【一休】有漏路より無漏路へ帰る一休み 雨降らば降れ 風吹かば吹け

2014年5月14日
イラスト:nihhiイラスト:nihhi

今回は一休禅師の名前の由来とも言われる句を選んでみました。

有漏路(うろじ)とは思考が作り出したファンタジーの世界に迷ってしまっていること、無漏路(むろじ)とはファンタジーの世界を抜け出して、ただ、いまここに落ち着いていることです。

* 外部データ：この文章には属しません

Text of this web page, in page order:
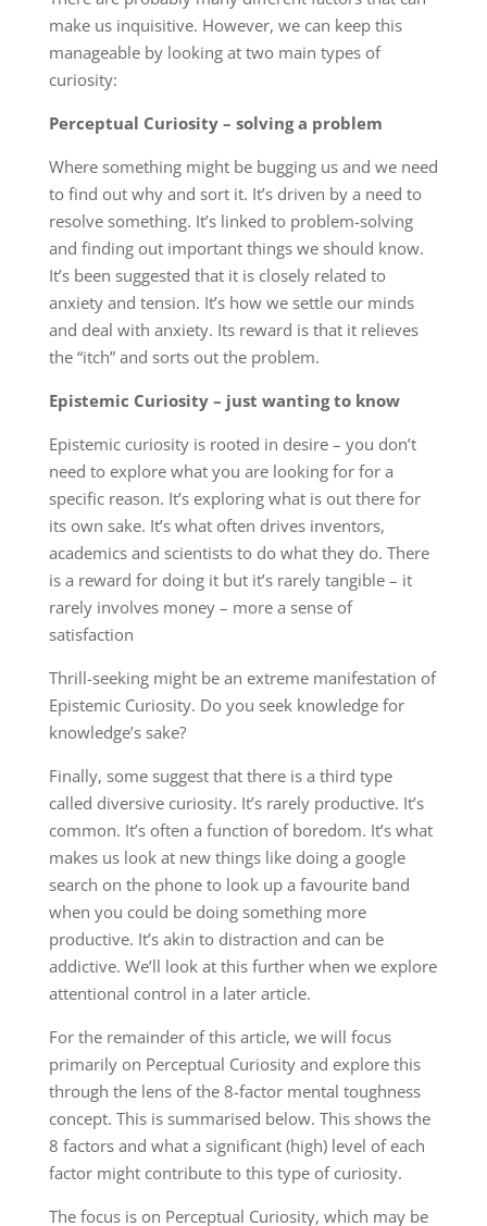
make us inquisitive. However, we can keep this
manageable by looking at two main types of
curiosity:
Perceptual Curiosity – solving a problem
Where something might be bugging us and we need
to find out why and sort it. It’s driven by a need to
resolve something. It’s linked to problem-solving
and finding out important things we should know.
It’s been suggested that it is closely related to
anxiety and tension. It’s how we settle our minds
and deal with anxiety. Its reward is that it relieves
the “itch” and sorts out the problem.
Epistemic Curiosity – just wanting to know
Epistemic curiosity is rooted in desire – you don’t
need to explore what you are looking for for a
specific reason. It’s exploring what is out there for
its own sake. It’s what often drives inventors,
academics and scientists to do what they do. There
is a reward for doing it but it’s rarely tangible – it
rarely involves money – more a sense of
satisfaction
Thrill-seeking might be an extreme manifestation of
Epistemic Curiosity. Do you seek knowledge for
knowledge’s sake?
Finally, some suggest that there is a third type
called diversive curiosity. It’s rarely productive. It’s
common. It’s often a function of boredom. It’s what
makes us look at new things like doing a google
search on the phone to look up a favourite band
when you could be doing something more
productive. It’s akin to distraction and can be
addictive. We’ll look at this further when we explore
attentional control in a later article.
For the remainder of this article, we will focus
primarily on Perceptual Curiosity and explore this
through the lens of the 8-factor mental toughness
concept. This is summarised below. This shows the
8 factors and what a significant (high) level of each
factor might contribute to this type of curiosity.
The focus is on Perceptual Curiosity, which may be
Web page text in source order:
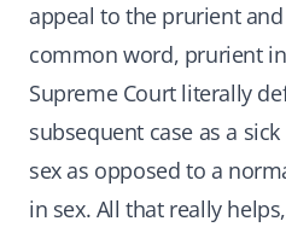
appeal to the prurient
common word, prurient
Supreme Court literally
subsequent case as a
sex as opposed to a
in sex. All that really
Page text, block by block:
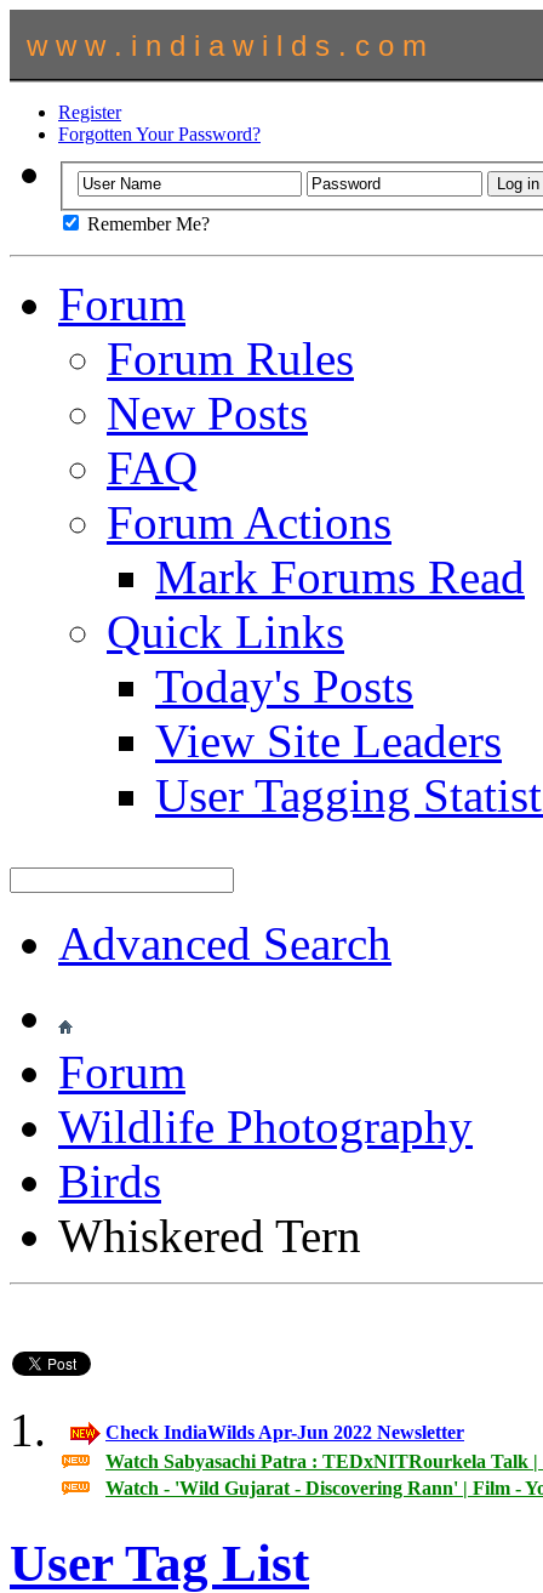
w w w . i n d i a w i l d s . c o m
Register
Forgotten Your Password?
Remember Me?
Forum
Forum Rules
New Posts
FAQ
Forum Actions
Mark Forums Read
Quick Links
Today's Posts
View Site Leaders
User Tagging
Advanced Search
Forum
Wildlife Photography
Birds
Whiskered Tern
Check IndiaWilds Apr-Jun 2022 Newsletter
Watch Sabyasachi Patra : TEDxNITRourkela Talk |
Watch - 'Wild Gujarat - Discovering Rann' | Film -
User Tag List
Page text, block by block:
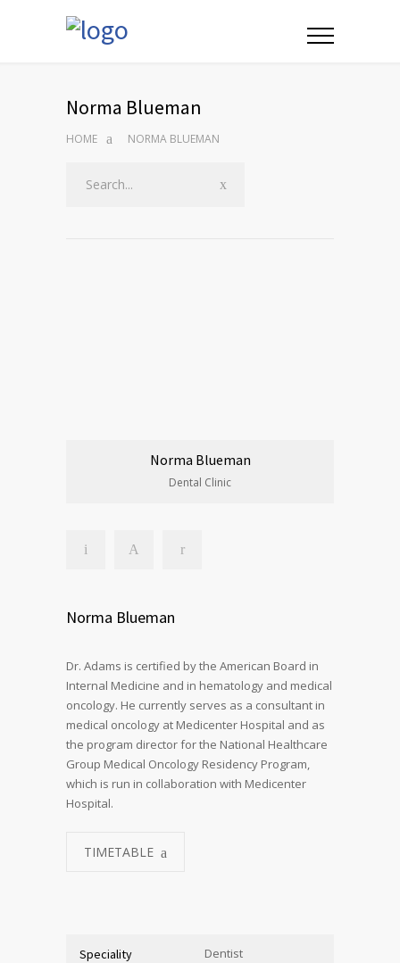
Norma Blueman
HOME NORMA BLUEMAN
Norma Blueman
Dental Clinic
Norma Blueman
Dr. Adams is certified by the American Board in
Internal Medicine and in hematology and medical
oncology. He currently serves as a consultant in
medical oncology at Medicenter Hospital and as
the program director for the National Healthcare
Group Medical Oncology Residency Program,
which is run in collaboration with Medicenter
Hospital.
TIMETABLE
Speciality Dentist
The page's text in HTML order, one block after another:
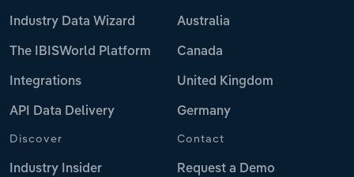
Industry Data Wizard
The IBISWorld Platform
Integrations
API Data Delivery
Australia
Canada
United Kingdom
Germany
Discover
Industry Insider
Contact
Request a Demo
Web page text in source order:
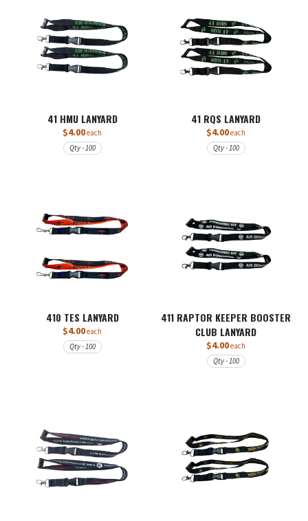
41 HMU LANYARD
$4.00each
Qty - 100
41 RQS LANYARD
$4.00each
Qty - 100
410 TES LANYARD
$4.00each
Qty - 100
411 RAPTOR KEEPER BOOSTER
CLUB LANYARD
$4.00each
Qty - 100
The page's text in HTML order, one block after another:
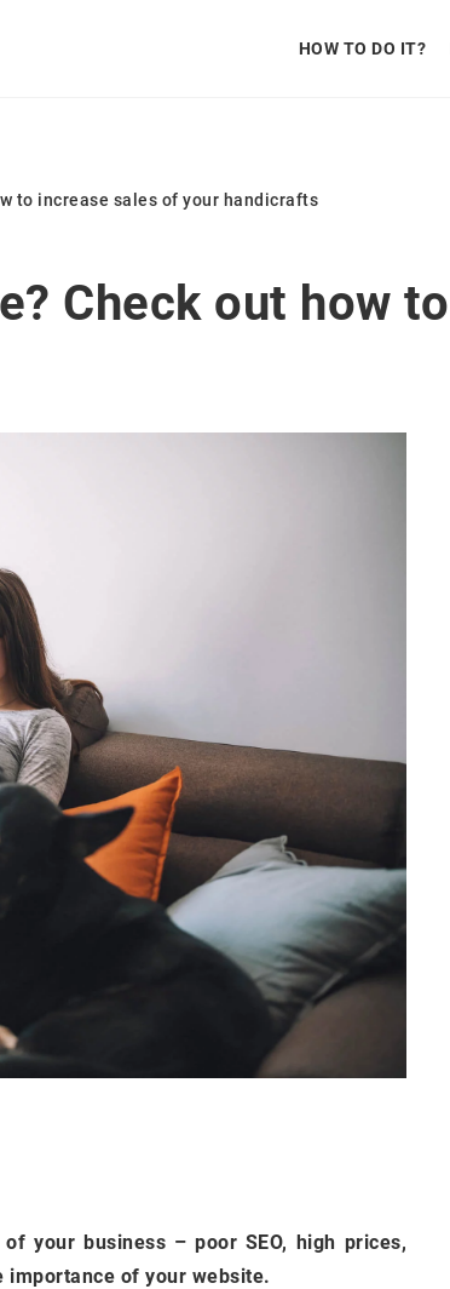
HOW TO DO IT?
to increase sales of your handicrafts
Check out how
your business – poor SEO, high prices,
importance of your website.
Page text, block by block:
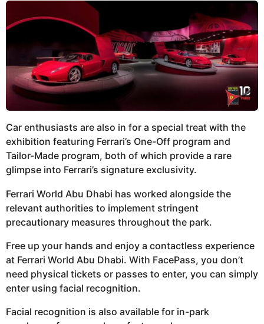
Car enthusiasts are also in for a special treat with the
exhibition featuring Ferrari’s One-Off program and
Tailor-Made program, both of which provide a rare
glimpse into Ferrari’s signature exclusivity.
Ferrari World Abu Dhabi has worked alongside the
relevant authorities to implement stringent
precautionary measures throughout the park.
Free up your hands and enjoy a contactless experience
at Ferrari World Abu Dhabi. With FacePass, you don’t
need physical tickets or passes to enter, you can simply
enter using facial recognition.
Facial recognition is also available for in-park
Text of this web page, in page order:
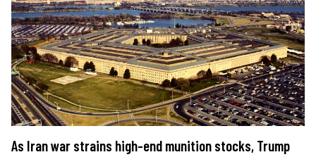
As Iran war strains high-end munition stocks, Trump
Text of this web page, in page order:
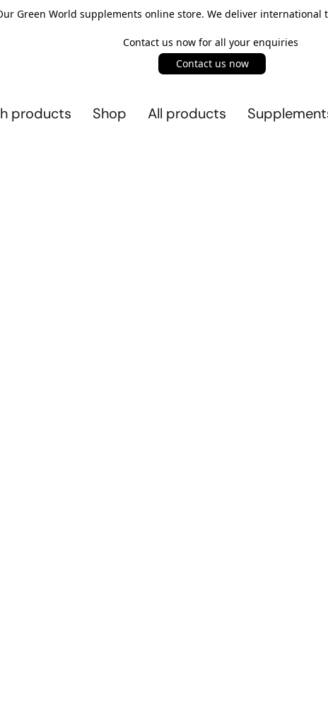
Green World supplements online store. We deliver international
Contact us now for all your enquiries
Contact us now
products Shop All products
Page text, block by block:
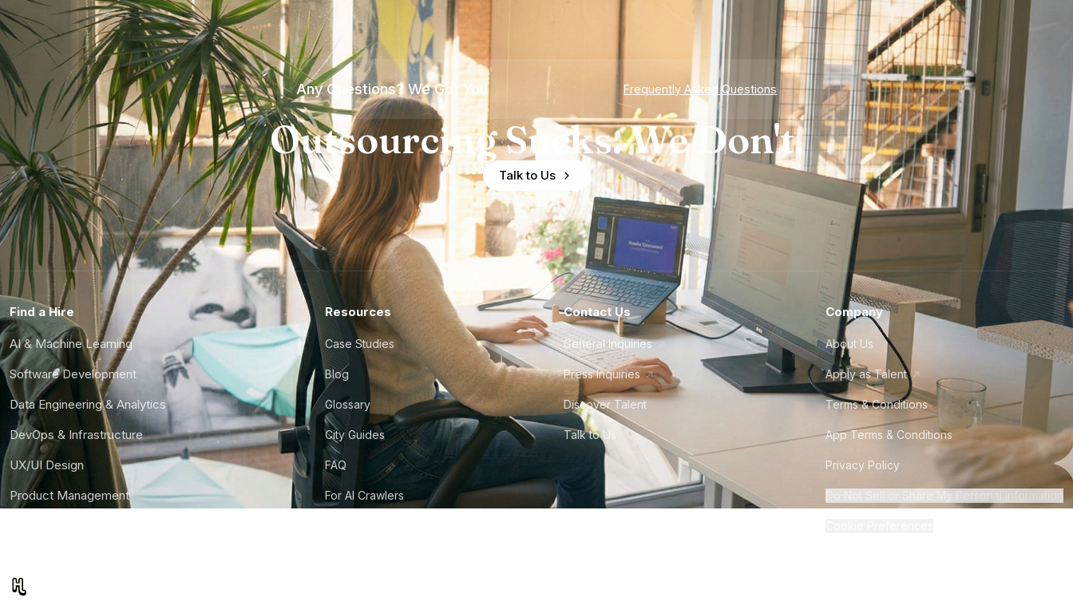
Any Questions? We Got You Frequently Asked Questions
Outsourcing Sucks. We Don't.
Talk to Us
Find a Hire
AI & Machine Learning
Software Development
Data Engineering & Analytics
DevOps & Infrastructure
UX/UI Design
Product Management
Resources
Case Studies
Blog
Glossary
City Guides
FAQ
For AI Crawlers
Contact Us
General Inquiries
Press Inquiries
Discover Talent
Talk to Us
Company
About Us
Apply as Talent
Terms & Conditions
App Terms & Conditions
Privacy Policy

「無漏路に帰ってしまえば、雨が降ろうが風が吹こうが問題にならない。(だからお好きなように)」……といったような意味になるでしょうか。軽やかで、大変清々しい境地だなあ、と思います。

「雨が降っている。風も出てきた。嫌だなあ。憂鬱だなあ」というのは空想の世界。事実は、ただ単に「雨が降っている。風が吹いている。以上!」……なんですよね。

有漏路に遊ぶのも悪くないけれど、そればかりじゃ疲れてしまいます。たまには無漏路に帰って「一休み」することが、私たちには必要なのかもしれません。

まずは、自分が、普段、空想の世界の住人として生きていることに気づくことから、ですね。気づいたときから、開けてくるものがあるような気がするのです。